Transcription task. Write out each entry verbatim and exclude any image.

________________________

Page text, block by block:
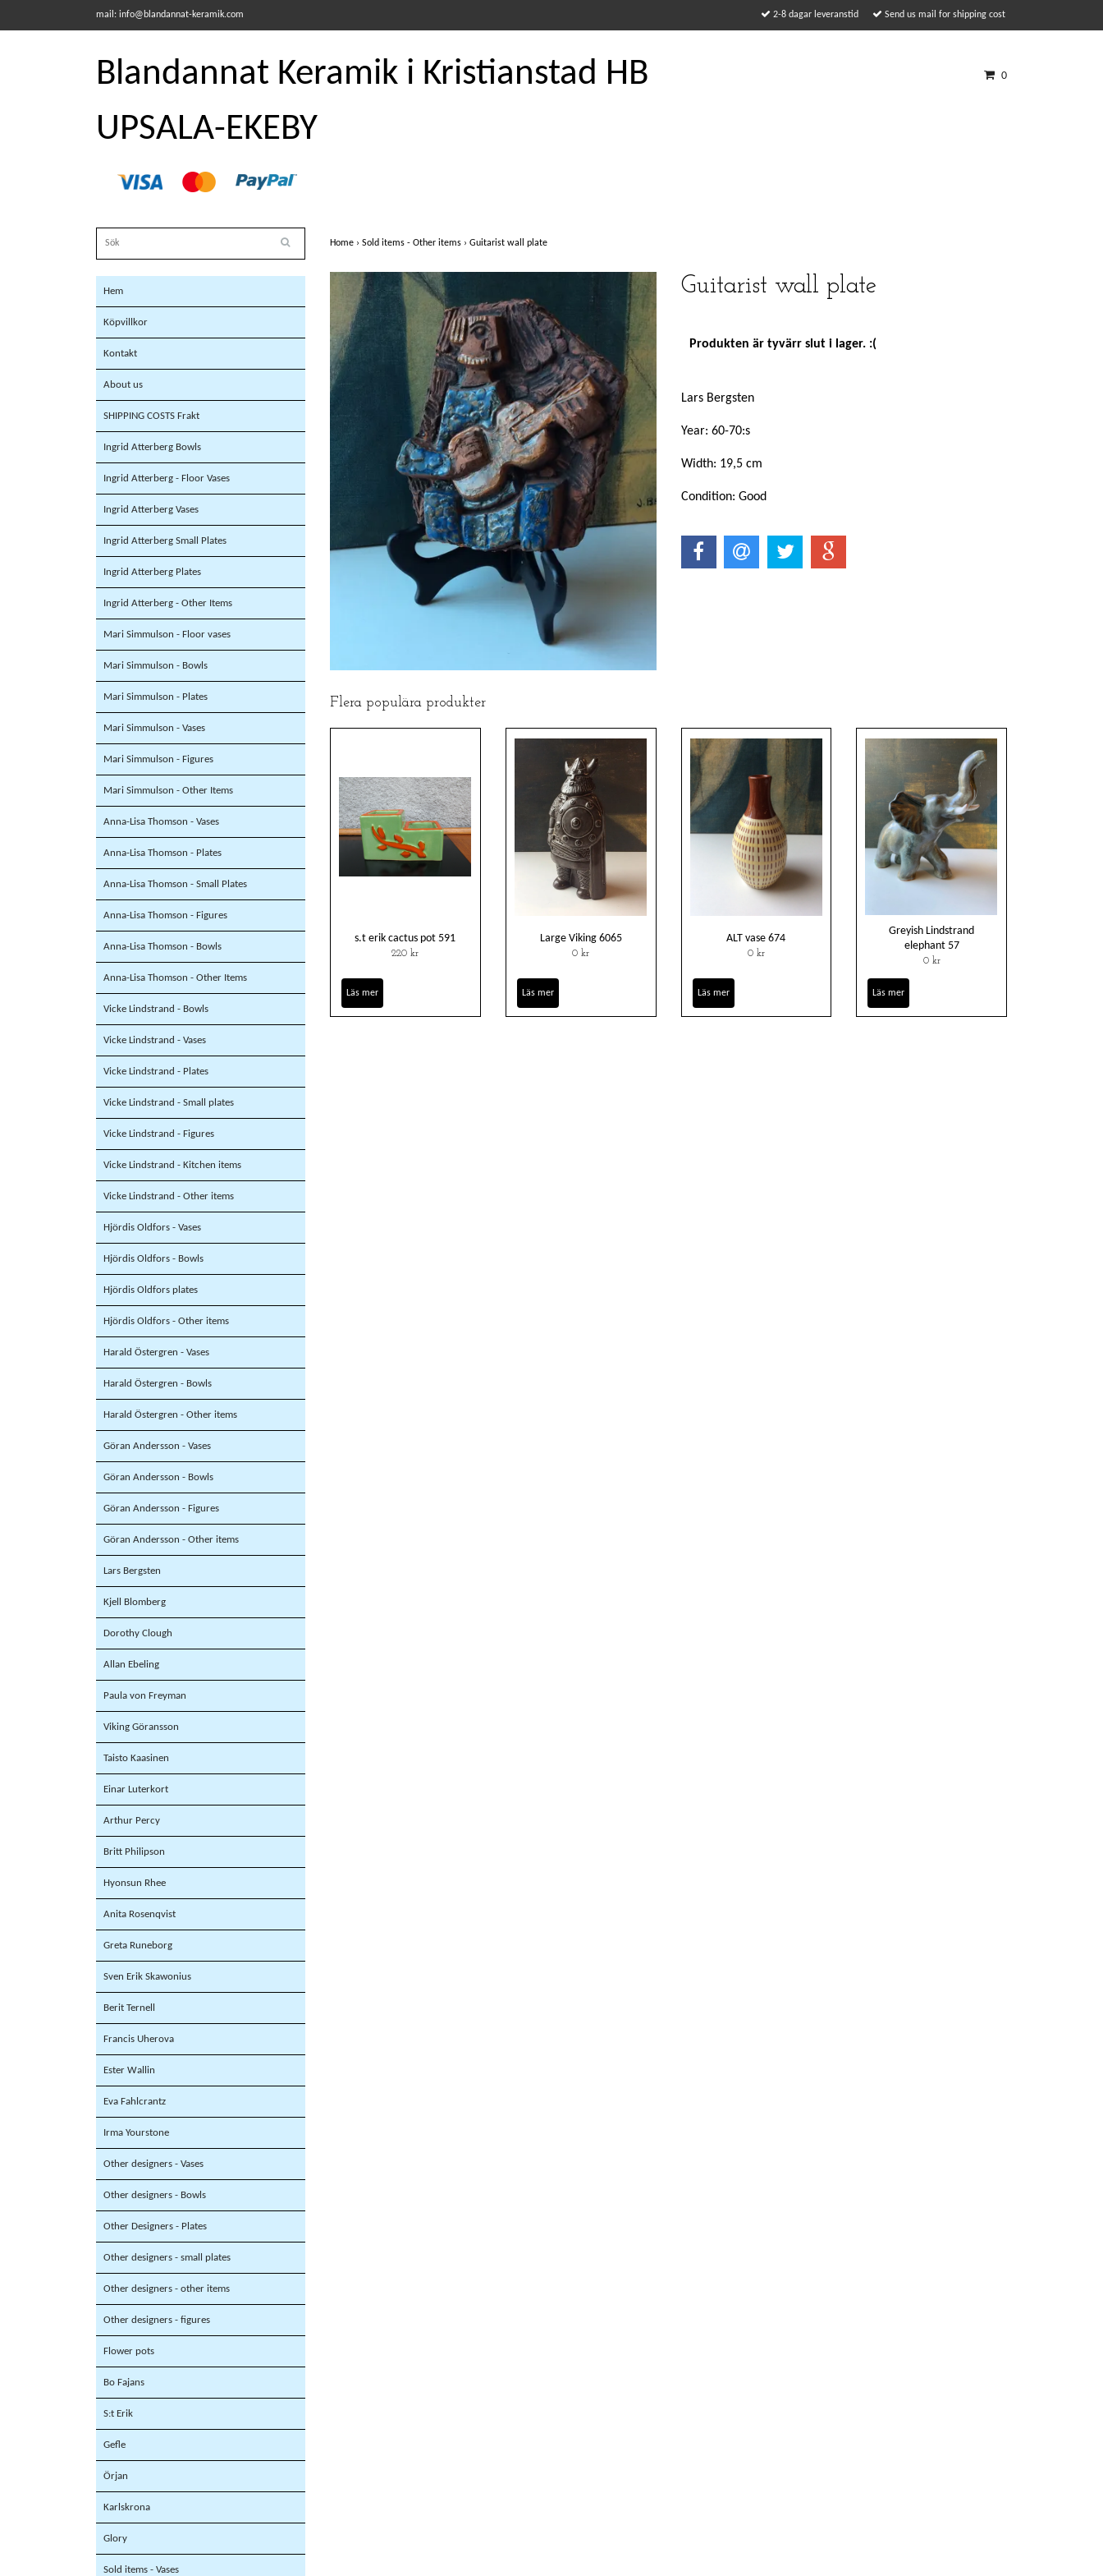
mail: info@blandannat-keramik.com 2-8 dagar leveranstid Send us mail for shipping cost
Blandannat Keramik i Kristianstad HB
UPSALA-EKEBY
0
Hem
Köpvillkor
Kontakt
About us
SHIPPING COSTS Frakt
Ingrid Atterberg Bowls
Ingrid Atterberg - Floor Vases
Ingrid Atterberg Vases
Ingrid Atterberg Small Plates
Ingrid Atterberg Plates
Ingrid Atterberg - Other Items
Mari Simmulson - Floor vases
Mari Simmulson - Bowls
Mari Simmulson - Plates
Mari Simmulson - Vases
Mari Simmulson - Figures
Mari Simmulson - Other Items
Anna-Lisa Thomson - Vases
Anna-Lisa Thomson - Plates
Anna-Lisa Thomson - Small Plates
Anna-Lisa Thomson - Figures
Anna-Lisa Thomson - Bowls
Anna-Lisa Thomson - Other Items
Vicke Lindstrand - Bowls
Vicke Lindstrand - Vases
Vicke Lindstrand - Plates
Vicke Lindstrand - Small plates
Vicke Lindstrand - Figures
Vicke Lindstrand - Kitchen items
Vicke Lindstrand - Other items
Hjördis Oldfors - Vases
Hjördis Oldfors - Bowls
Hjördis Oldfors plates
Hjördis Oldfors - Other items
Harald Östergren - Vases
Harald Östergren - Bowls
Harald Östergren - Other items
Göran Andersson - Vases
Göran Andersson - Bowls
Göran Andersson - Figures
Göran Andersson - Other items
Lars Bergsten
Kjell Blomberg
Dorothy Clough
Allan Ebeling
Paula von Freyman
Viking Göransson
Taisto Kaasinen
Einar Luterkort
Arthur Percy
Britt Philipson
Hyonsun Rhee
Anita Rosenqvist
Greta Runeborg
Sven Erik Skawonius
Berit Ternell
Francis Uherova
Ester Wallin
Eva Fahlcrantz
Irma Yourstone
Other designers - Vases
Other designers - Bowls
Other Designers - Plates
Other designers - small plates
Other designers - other items
Other designers - figures
Flower pots
Bo Fajans
S:t Erik
Gefle
Örjan
Karlskrona
Glory
Sold items - Vases
Home › Sold items - Other items › Guitarist wall plate
Guitarist wall plate
Produkten är tyvärr slut i lager. :(
Lars Bergsten
Year: 60-70:s
Width: 19,5 cm
Condition: Good
Flera populära produkter
s.t erik cactus pot 591
220 kr
Läs mer
Large Viking 6065
0 kr
Läs mer
ALT vase 674
0 kr
Läs mer
Greyish Lindstrand
elephant 57
0 kr
Läs mer

________________________

#### [ANSWER BOX]
Page text, block by block:
mail: info@blandannat-keramik.com 2-8 dagar leveranstid Send us mail for shipping cost
Blandannat Keramik i Kristianstad HB
UPSALA-EKEBY
0
Hem
Köpvillkor
Kontakt
About us
SHIPPING COSTS Frakt
Ingrid Atterberg Bowls
Ingrid Atterberg - Floor Vases
Ingrid Atterberg Vases
Ingrid Atterberg Small Plates
Ingrid Atterberg Plates
Ingrid Atterberg - Other Items
Mari Simmulson - Floor vases
Mari Simmulson - Bowls
Mari Simmulson - Plates
Mari Simmulson - Vases
Mari Simmulson - Figures
Mari Simmulson - Other Items
Anna-Lisa Thomson - Vases
Anna-Lisa Thomson - Plates
Anna-Lisa Thomson - Small Plates
Anna-Lisa Thomson - Figures
Anna-Lisa Thomson - Bowls
Anna-Lisa Thomson - Other Items
Vicke Lindstrand - Bowls
Vicke Lindstrand - Vases
Vicke Lindstrand - Plates
Vicke Lindstrand - Small plates
Vicke Lindstrand - Figures
Vicke Lindstrand - Kitchen items
Vicke Lindstrand - Other items
Hjördis Oldfors - Vases
Hjördis Oldfors - Bowls
Hjördis Oldfors plates
Hjördis Oldfors - Other items
Harald Östergren - Vases
Harald Östergren - Bowls
Harald Östergren - Other items
Göran Andersson - Vases
Göran Andersson - Bowls
Göran Andersson - Figures
Göran Andersson - Other items
Lars Bergsten
Kjell Blomberg
Dorothy Clough
Allan Ebeling
Paula von Freyman
Viking Göransson
Taisto Kaasinen
Einar Luterkort
Arthur Percy
Britt Philipson
Hyonsun Rhee
Anita Rosenqvist
Greta Runeborg
Sven Erik Skawonius
Berit Ternell
Francis Uherova
Ester Wallin
Eva Fahlcrantz
Irma Yourstone
Other designers - Vases
Other designers - Bowls
Other Designers - Plates
Other designers - small plates
Other designers - other items
Other designers - figures
Flower pots
Bo Fajans
S:t Erik
Gefle
Örjan
Karlskrona
Glory
Sold items - Vases
Home › Sold items - Other items › Guitarist wall plate
Guitarist wall plate
Produkten är tyvärr slut i lager. :(
Lars Bergsten
Year: 60-70:s
Width: 19,5 cm
Condition: Good
Flera populära produkter
s.t erik cactus pot 591
220 kr
Läs mer
Large Viking 6065
0 kr
Läs mer
ALT vase 674
0 kr
Läs mer
Greyish Lindstrand
elephant 57
0 kr
Läs mer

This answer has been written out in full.